Pişmanlık Yok

75 11 0
                                    

Bu bölüm bir ara bölüm olup geçmişte yaşanan bir olayı anlatmaktadır. Ana hikayenin akışına bir etkisi yoktur.

Sur Maria'nın Düşüşünden Biraz Sonra

Sur Maria'nın düşüşünün ardından insanlar yavaş yavaş yeraltına tahliye ediliyordu. Ancak zaten karmakarışık olan yeraltı şehrindeki insanlar tamamıyla suça meyilliydi ve oraya yeni gönderilen masum insanlar onların ekmeğine yağ sürecek kurbanlardan ibaretti.

Şehirdeki mafyalar gözünü kırpmadan cinayet işleyebilir ve İnzibat askerlerinin cesetlerini yere sererken bile hâlâ yüzlerindeki psikopat ifadeyi silmeyebilirlerdi. Krallıksa bu konuyu hiç mi hiç umursamıyor olmasına karşın, herhangi bir isyan dalgası oluşmasın diye umursuyor gibi davranıp birkaç tabur İnzibat askeri yollamıştı.

Tabi ki İnzibat askerleri bazı suçluları durdurabilirdi lâkin, eğer karşılarına burada yaşadığını düşündükleri bir Ackerman çıkacak olursa o zaman hepsinin kellesi daha ne olduğunu bile anlamadan uçmuş, geriye sadece kan gölü kalmış olurdu. Bu bilinçle etraftaki onlarca cesedin yanından yürüyen kumral saçlı kız, yanındaki koyu yeşil gözlü ve tamamıyla mahkeme duvarı gibi suratıyla dolanan arkadaşına döndü.

15 yaşlarındaki kızın suratında herhangi bir korku hatta herhangi bir mimik bile görünmüyordu oysaki etraf ceset kaynıyordu. Kız tamamıyla ciddiyetinden ödün vermeden etrafı süzüyor, arada bir önüne düşen kopkoyu siyah saçlarını kulağının arkasına ittiriyordu. İkili yeraltı şehrine ilk defa gelmişti ancak yeşil gözlü olan sanki yıllardır buradaymış gibi rahat bir tavır takınmıştı.

Kumral saçlı kız her ne kadar korkuyor da olsa yanındaki kızın İnzibat'a gelmiş geçmiş bir birincilikle katıldığı bilinciyle ister istemez gevşemişti. Sanki önlerine bir Ackerman çıksa onu yenebileceklerdi.

"Hey Lenia baksana."

Siyah saçlı kız bakışlarını süzdüğü kapkaranlık ucu bucağı görünmeyen sokaktan çekerek yanındaki meslektaşına baktı.

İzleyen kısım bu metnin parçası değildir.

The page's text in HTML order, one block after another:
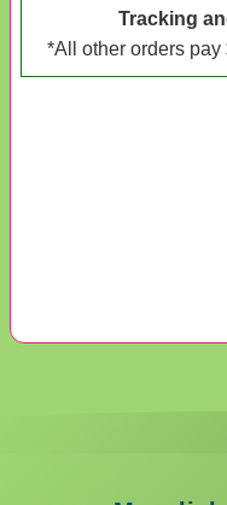
Tracking
*All other orders pay
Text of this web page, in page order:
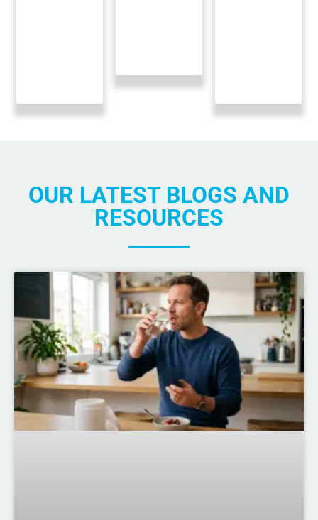
OUR LATEST BLOGS AND
RESOURCES
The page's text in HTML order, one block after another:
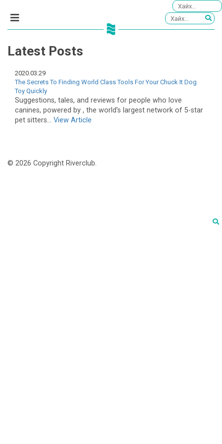
Latest Posts
2020.03.29
The Secrets To Finding World Class Tools For Your Chuck It Dog
Toy Quickly
Suggestions, tales, and reviews for people who love
canines, powered by , the world’s largest network of 5-star
pet sitters... View Article
© 2026 Copyright Riverclub.
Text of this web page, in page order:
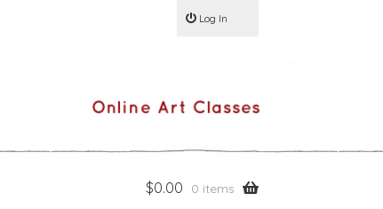
$0.00 0 items
Log In
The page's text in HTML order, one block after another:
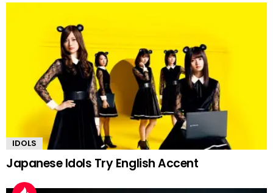
IDOLS
Japanese Idols Try English Accent
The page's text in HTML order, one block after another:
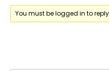
You must be logged in to
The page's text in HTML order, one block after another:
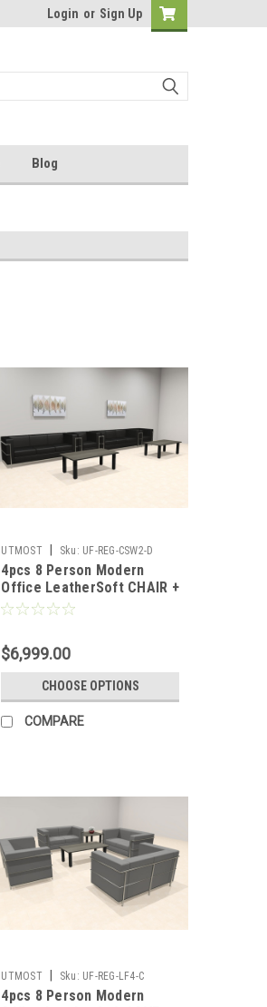
Login or Sign Up
Blog
UTMOST Sku: UF-REG-CSW2-D
4pcs 8 Person Modern
Office LeatherSoft CHAIR +
SOFA Set, #UF-REG-CSW2-D
$6,999.00
CHOOSE OPTIONS
COMPARE
UTMOST Sku: UF-REG-LF4-C
4pcs 8 Person Modern
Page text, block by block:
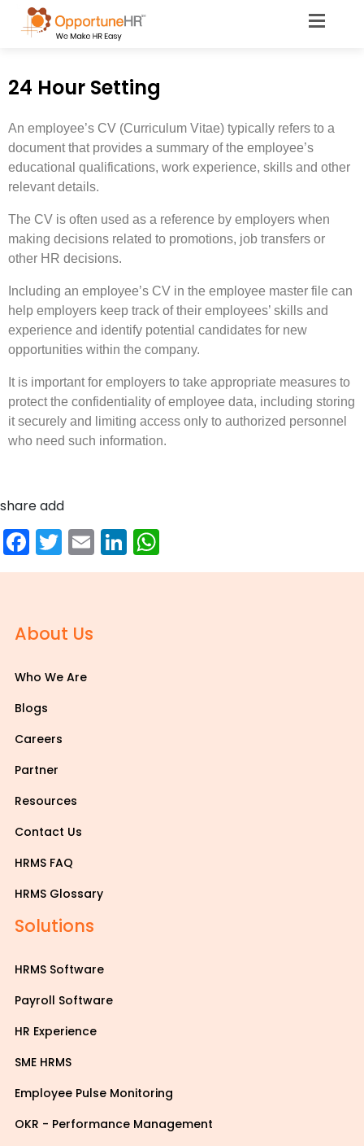
24 Hour Setting
An employee’s CV (Curriculum Vitae) typically refers to a
document that provides a summary of the employee’s
educational qualifications, work experience, skills and other
relevant details.
The CV is often used as a reference by employers when
making decisions related to promotions, job transfers or
other HR decisions.
Including an employee’s CV in the employee master file can
help employers keep track of their employees’ skills and
experience and identify potential candidates for new
opportunities within the company.
It is important for employers to take appropriate measures to
protect the confidentiality of employee data, including storing
it securely and limiting access only to authorized personnel
who need such information.
share add
Facebook
Twitter
EmailLinkedIn
About Us
Who We Are
Blogs
Careers
Partner
Resources
Contact Us
HRMS FAQ
HRMS Glossary
Solutions
HRMS Software
Payroll Software
HR Experience
SME HRMS
Employee Pulse Monitoring
OKR - Performance Management
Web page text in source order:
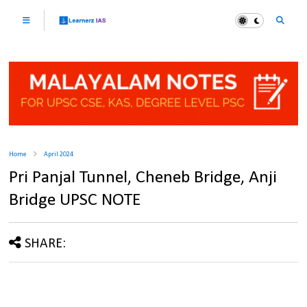
Home April 2024
Pri Panjal Tunnel, Cheneb Bridge, Anji
Bridge UPSC NOTE
SHARE:
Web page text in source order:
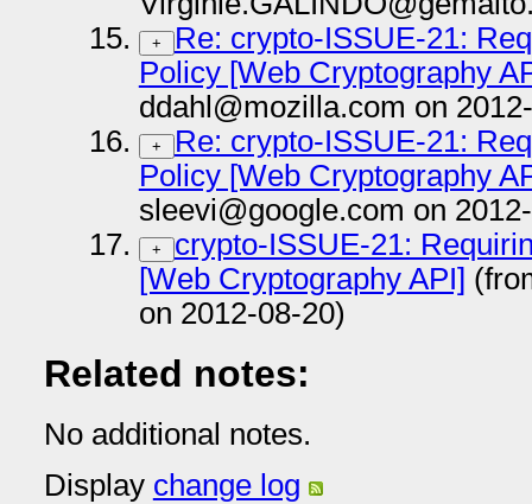
+
Re: crypto-ISSUE-21:
Policy [Web Cryptography
ddahl@mozilla.com on
+
Re: crypto-ISSUE-21:
Policy [Web Cryptography
sleevi@google.com on
+
crypto-ISSUE-21:
[Web Cryptography API]
on 2012-08-20)
Related notes:
No additional notes.
Display change log
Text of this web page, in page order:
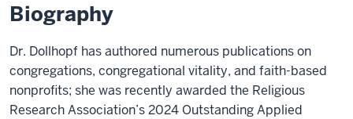
Biography
Dr. Dollhopf has authored numerous publications on
congregations, congregational vitality, and faith-based
nonprofits; she was recently awarded the Religious
Research Association’s 2024 Outstanding Applied
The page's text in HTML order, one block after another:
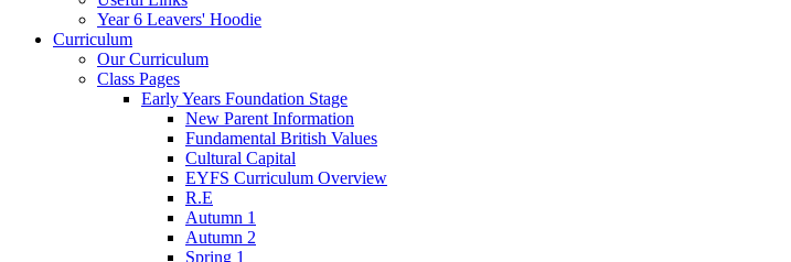
Year 6 Leavers' Hoodie
Curriculum
Our Curriculum
Class Pages
Early Years Foundation Stage
New Parent Information
Fundamental British Values
Cultural Capital
EYFS Curriculum Overview
R.E
Autumn 1
Autumn 2
Spring 1
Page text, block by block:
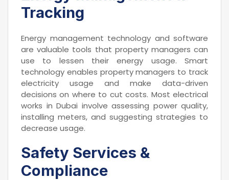
Tracking
Energy management technology and software
are valuable tools that property managers can
use to lessen their energy usage. Smart
technology enables property managers to track
electricity usage and make data-driven
decisions on where to cut costs. Most electrical
works in Dubai involve assessing power quality,
installing meters, and suggesting strategies to
decrease usage.
Safety Services &
Compliance
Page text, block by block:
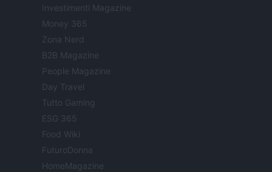
Investimenti Magazine
Money 365
Zona Nerd
B2B Magazine
People Magazine
Day Travel
Tutto Gaming
ESG 365
Food Wiki
FuturoDonna
HomeMagazine
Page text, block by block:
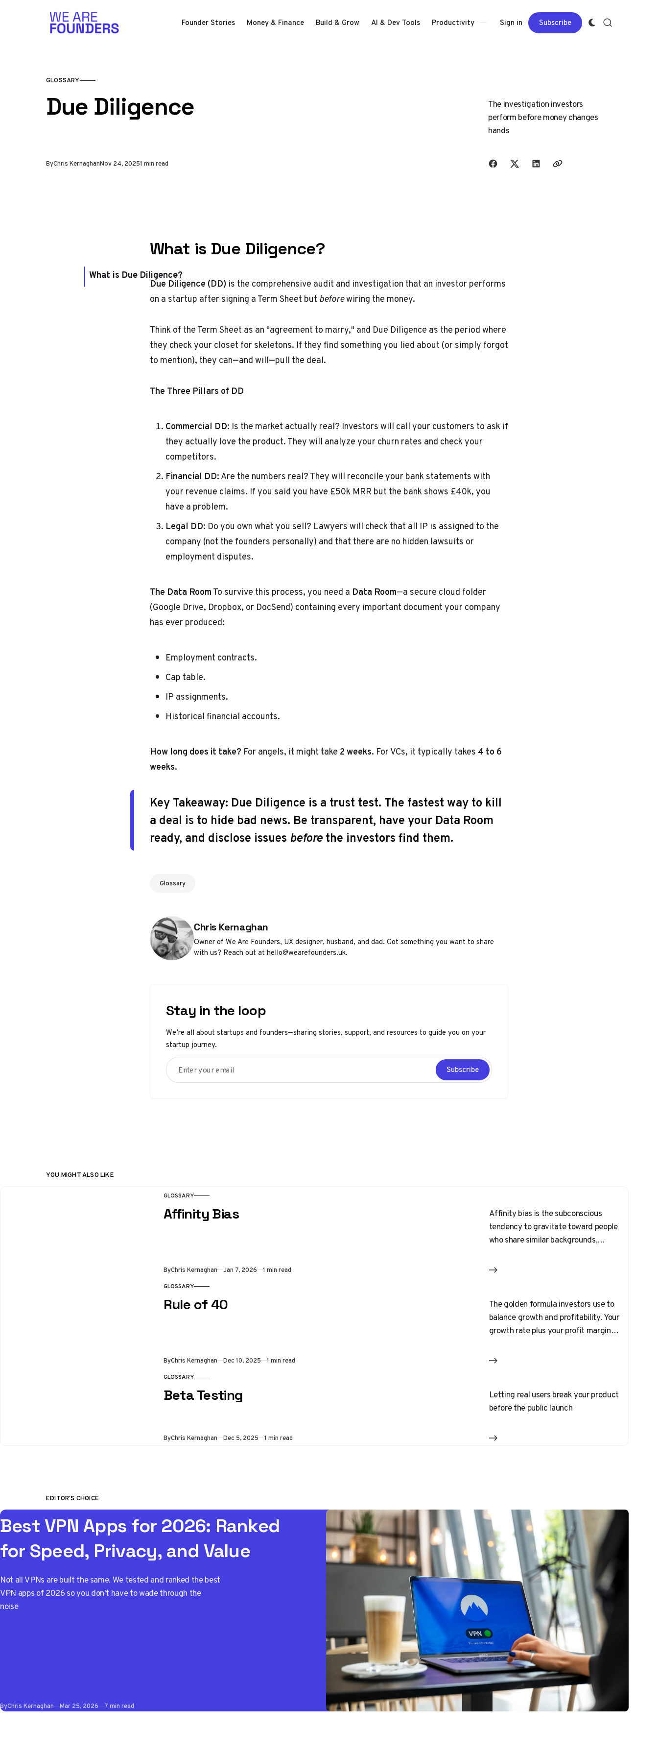
Founder Stories Money & Finance Build & Grow AI & Dev Tools Productivity Sign in Subscribe
GLOSSARY
Due Diligence
The investigation investors
perform before money changes
hands
ByChris KernaghanNov 24, 20251 min read Share with friends
What is Due Diligence?
What is Due Diligence?
Due Diligence (DD) is the comprehensive audit and investigation that an investor performs
on a startup after signing a Term Sheet but beforewiring the money.
Think of the Term Sheet as an "agreement to marry," and Due Diligence as the period where
they check your closet for skeletons. If they find something you lied about (or simply forgot
to mention), they can—and will—pull the deal.
The Three Pillars of DD
Commercial DD: Is the market actually real? Investors will call your customers to ask if
they actually love the product. They will analyze your churn rates and check your
competitors.
Financial DD:Are the numbers real? They will reconcile your bank statements with
your revenue claims. If you said you have £50k MRR but the bank shows £40k, you
have a problem.
Legal DD: Do you own what you sell? Lawyers will check that all IP is assigned to the
company (not the founders personally) and that there are no hidden lawsuits or
employment disputes.
The Data RoomTo survive this process, you need a Data Room—a secure cloud folder
(Google Drive, Dropbox, or DocSend) containing every important document your company
has ever produced:
Employment contracts.
Cap table.
IP assignments.
Historical financial accounts.
How long does it take? For angels, it might take 2 weeks. For VCs, it typically takes 4 to 6
weeks.
Key Takeaway: Due Diligence is a trust test. The fastest way to kill
a deal is to hide bad news. Be transparent, have your Data Room
ready, and disclose issues before the investors find them.
Glossary
Posted by
Chris Kernaghan
Owner of We Are Founders, UX designer, husband, and dad. Got something you want to share
with us? Reach out at hello@wearefounders.uk.
Stay in the loop
We’re all about startups and founders—sharing stories, support, and resources to guide you on your
startup journey.
Enter your email Subscribe
YOU MIGHT ALSO LIKE
GLOSSARY
Affinity Bias
Affinity bias is the subconscious
tendency to gravitate toward people
who share similar backgrounds,
ByChris Kernaghan Jan 7, 2026 1 min read
GLOSSARY
Rule of 40
The golden formula investors use to
balance growth and profitability. Your
growth rate plus your profit margin
ByChris Kernaghan Dec 10, 2025 1 min read
GLOSSARY
Beta Testing
Letting real users break your product
before the public launch
ByChris Kernaghan Dec 5, 2025 1 min read
EDITOR'S CHOICE
Best VPN Apps for 2026: Ranked
for Speed, Privacy, and Value
Not all VPNs are built the same. We tested and ranked the best
VPN apps of 2026 so you don't have to wade through the
noise
ByChris Kernaghan Mar 25, 2026 7 min read
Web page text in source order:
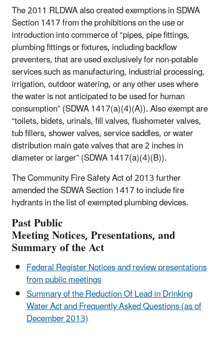
The 2011 RLDWA also created exemptions in SDWA
Section 1417 from the prohibitions on the use or
introduction into commerce of “pipes, pipe fittings,
plumbing fittings or fixtures, including backflow
preventers, that are used exclusively for non-potable
services such as manufacturing, industrial processing,
irrigation, outdoor watering, or any other uses where
the water is not anticipated to be used for human
consumption” (SDWA 1417(a)(4)(A)). Also exempt are
“toilets, bidets, urinals, fill valves, flushometer valves,
tub fillers, shower valves, service saddles, or water
distribution main gate valves that are 2 inches in
diameter or larger” (SDWA 1417(a)(4)(B)).
The Community Fire Safety Act of 2013 further
amended the SDWA Section 1417 to include fire
hydrants in the list of exempted plumbing devices.
PastPublic
MeetingNotices,Presentations, and
Summary of the Act
Federal Register Notices and review presentations
from public meetings
Summary of the Reduction Of Lead in Drinking
Water Act and Frequently Asked Questions (as of
December 2013)
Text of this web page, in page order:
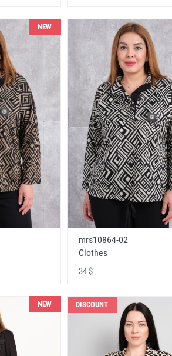
NEW
mrs10864-02
Clothes
34 $
NEW DISCOUNT
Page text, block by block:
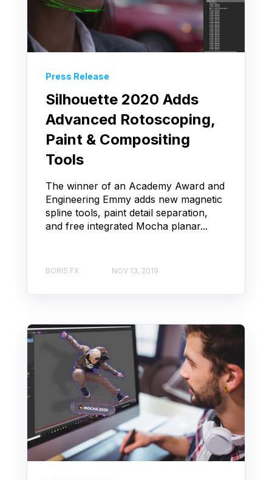
Press Release
Silhouette 2020 Adds
Advanced Rotoscoping,
Paint & Compositing
Tools
The winner of an Academy Award and
Engineering Emmy adds new magnetic
spline tools, paint detail separation,
and free integrated Mocha planar...
BORIS FX NOV 13, 2019
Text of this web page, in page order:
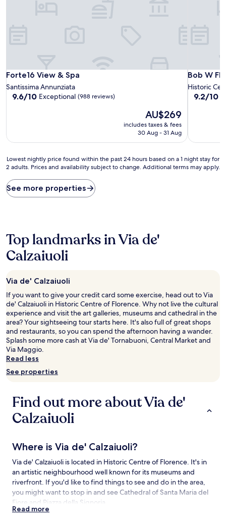
Forte16 View & Spa
Forte16 View & Spa
Santissima Annunziata
9.6
(988
9.6/10 Exceptional (988 reviews)
The
price
is
AU$269
includes taxes & fees
30 Aug - 31 Aug
Bob W
Bob W
Historic
9.2
(244
9.2/10
Lowest
nightly
found
within
based
on
a
night
stay
for
2
adults.
Prices
and
availability
subject
to
change.
Additional
may
apply.
Lowest nightly price found within the past 24 hours based on a 1 night stay for
2 adults. Prices and availability subject to change. Additional terms may apply.
See more properties
Top landmarks in Via de'
Calzaiuoli
Via de' Calzaiuoli
If you want to give your credit card some exercise, head out to Via
de' Calzaiuoli in Historic Centre of Florence. Why not live the cultural
experience and visit the art galleries, museums and cathedral in the
area? Your sightseeing tour starts here. It's also full of great shops
and restaurants, so you can spend the afternoon having a wander.
Splash some more cash at Via de' Tornabuoni, Central Market and
Via Maggio.
Read less
See properties
Find out more about Via de'
Calzaiuoli
Where is Via de' Calzaiuoli?
Via de' Calzaiuoli is located in Historic Centre of Florence. It's in
an artistic neighbourhood well known for its museums and
riverfront. If you'd like to find things to see and do in the area,
you might want to stop in and see Cathedral of Santa Maria del
Fiore and Piazza della Signoria.
Read more
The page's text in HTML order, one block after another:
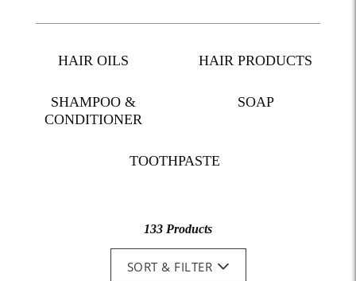
HAIR OILS HAIR PRODUCTS
SHAMPOO &
CONDITIONER
SOAP
TOOTHPASTE
133 Products
SORT & FILTER
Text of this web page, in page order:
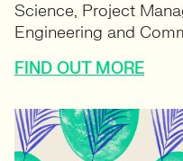
FIND OUT MORE
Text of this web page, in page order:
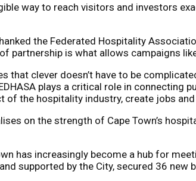
way to reach visitors and investors
the Federated Hospitality
partnership is what allows campaigns
that clever doesn’t have to be
plays a critical role in connecting
the hospitality industry, create jobs and
on the strength of Cape Town’s
has increasingly become a hub for
supported by the City, secured 36 new
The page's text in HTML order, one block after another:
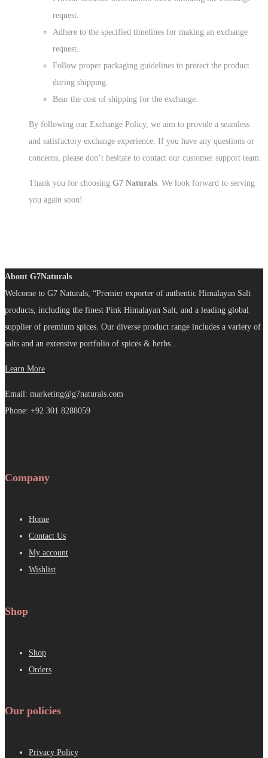
request.
Adhere to the specified timelines for making an exchange
request.
Follow proper packaging guidelines to protect the product
during shipping.
Bear the cost of shipping for the exchange.
By following our Exchange Policy, we aim to provide a seamless
and satisfactory exchange experience. If you have any questions or
concerns, please don’t hesitate to contact our customer support team.
Thank you for choosing G7 Naturals . We look forward to serving
you again soon!
About G7Naturals
Welcome to G7 Naturals, “Premier exporter of authentic Himalayan Salt
products, including the finest Pink Himalayan Salt, and a leading global
supplier of premium spices. Our diverse product range includes a variety of
salts and an extensive portfolio of spices & herbs…
Learn More
Email: marketing@g7naturals.com
Phone: +92 301 8288059
Company
Home
Contact Us
My account
Wishlist
Shop
Shop
Orders
Our policies
Privacy Policy
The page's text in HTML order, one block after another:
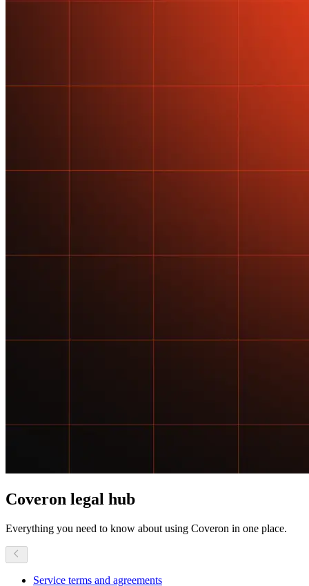
Coveron legal hub
Everything you need to know about using Coveron in one place.
Service terms and agreements

"Sence burada bir Ackerman görecek olursak ne yapacağız?"

Lenia donuk bakışlarıyla kızı süzdü.

"Ya ölürüz ya da öldürürüz. İkincisinin olmasını umarak yolumuza devam edelim."

Lenia bunu söylemesinin ardından kapkaranlık sokağa girip gözden kaybolmuştu. Kumral saçlı kız hemen onun peşinden gidecek oldu ancak adının seslenilmesiyle olduğu yere mıhlanıp kaldı.

"Hey Eva, acilen buraya gelmelisin. İki grup insan birbirine girdi desteğe ihtiyacımız var!"

Kumral saçlı kız hemen ardına dönüp ona baktı.

"Lenia o sokağa tek başına girdi! Acilen onu bulup gelirim!"

"Vakit kaybediyoruz Lenia aramızdaki en güçlü başının çaresine bakabilir!"

Eva ne kadar istemiyor da olsa emirlere karşı gelemedi ve yanındaki arkadaşının onu sokaktan uzaklaştırarak sürüklemesine izin verdi...

Kapkaranlık sokakta bu şehre inat parlayan tek şey 15 yaşındaki koyu siyah saçlı kızın yüzündeki donuk ifadesine karşın merakla bakan yeşil gözleriydi. Genç kız sokaktaki cesetleri bu karanlığa rağmen seçebiliyordu. Bir süredir yeraltına göreve gönderilmişlerdi ve Lenia buraya çok çabuk adapte olmuş gibi görünüyordu. Gözleri burada çocukluktan beri yaşayan insanlar kadar iyi bir şekilde karanlıkta görüyordu.

O kadar çok ceset görmüştü ki, bir bakışta ne olduğunu anlayabilecek kadar kendini geliştirmeyi başarmıştı. Ekibindeki diğer insanlar onun gibi değildi. Hâlâ cesetler hakkında pek bir şey kavramayı becerememişlerdi dolayısıyla, ileride tam anlamıyla bir İnzibat olduklarında cinayet davalarında ne yapacaklarını bilemiyorlardı.